Сквайр пожал плечами.

— По всей видимости, в ту пору мистер Чарльз Кэмплемэн уже тронулся рассудком; усиливающееся безумие наделило его и жаром, и энергией, которых ему, возможно, прежде и недоставало. Возможно, именно в припадке одержимости он и послал отцу вызов.

В этом гость позволил себе усомниться. С какой бы стати голосу Ральфа Тренча, доносящемуся со дна колодца, пробуждать в сыне именно это воспоминание, помимо всех прочих? Зачем рассказывать сыну о бесчестье и поражении?

— Он просто-напросто был со мною честен, — пожал плечами Марк. — Он ведь понимал, что я хочу знать правду о его исчезновении.

И все же Оливер этим объяснением не удовлетворился; в головоломке недоставало нескольких кусочков, и, похоже, предоставить их мог только доктор Уильям Холл. Однако деревенский целитель с бледным, точно пергамент, лицом был человеком молчаливым и скрытным и словами направо и налево не швырялся. Более того, он не был слугою в подчинении у хозяина Далройда. Скажет ли он друзьям то, что они так желают узнать?

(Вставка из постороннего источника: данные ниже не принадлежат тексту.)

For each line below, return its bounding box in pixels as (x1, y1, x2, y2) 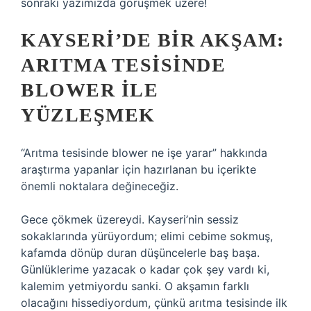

— Куда ж он денется, — уверенно заявил сквайр. — А ежели он станет упорствовать, я воззову к нему во имя милосердия и попрошу помочь нам ради моей бедной матушки.

— А если он и тогда промолчит?

— Тогда придется слегка надавить. Моя мать, Нолл! Она вышла замуж за отца совсем юной девушкой, почти ребенком, полюбила его всем сердцем — и оттого умерла до срока. Она была из числа тех женщин, у которых в жизни одна-единственная цель — брак; одна-единственная любовь — муж; одна-единственная великая страсть — семья. Стоит выпасть одному элементу, и вся постройка рассыпается. Она просто не смогла пережить утрату отца, трагедия истощила ее волю и загасила дух. Она ведь была совсем еще молода, Нолл; в тот черный день, когда она умерла, мне едва исполнилось восемнадцать.

— Отлично помню, как ты получил известие о ее смерти: в наших комнатах дело было, в Солтхедском колледже, — отозвался Оливер, до глубины души растроганный. — Письмо шло почти неделю.

— Я находился там, а она — здесь, — говорил Марк, отрешенно глядя в огонь. — Она в последний раз закрыла глаза… смерть исказила ее черты… душа ее отлетела из этого жалкого мира в вечную тьму — а меня с ней не было! Ее тело уже обернули в саван и положили в землю — а я ничего не знал! Зима сменится весной, весна — летом, пролетит год, и еще один, и еще — вот только матушка моя уже не вернется!

— Марк, ты ни в чем не виноват.

— Я понятия не имел, как она сдала, как стремительно она угасает. Матушка писала мне такие бодрые, радостные письма; о ней в них ни слова не говорилось. Я и не подозревал о ее смертельном недуге — до тех пор, пока она не скончалась и не упокоилась в земле на церковном кладбище. При жизни она целиком, безоговорочно вверила себя мужу, а он ее бросил; она вверила себя сыну — а он оставил ее умирать в одиночестве.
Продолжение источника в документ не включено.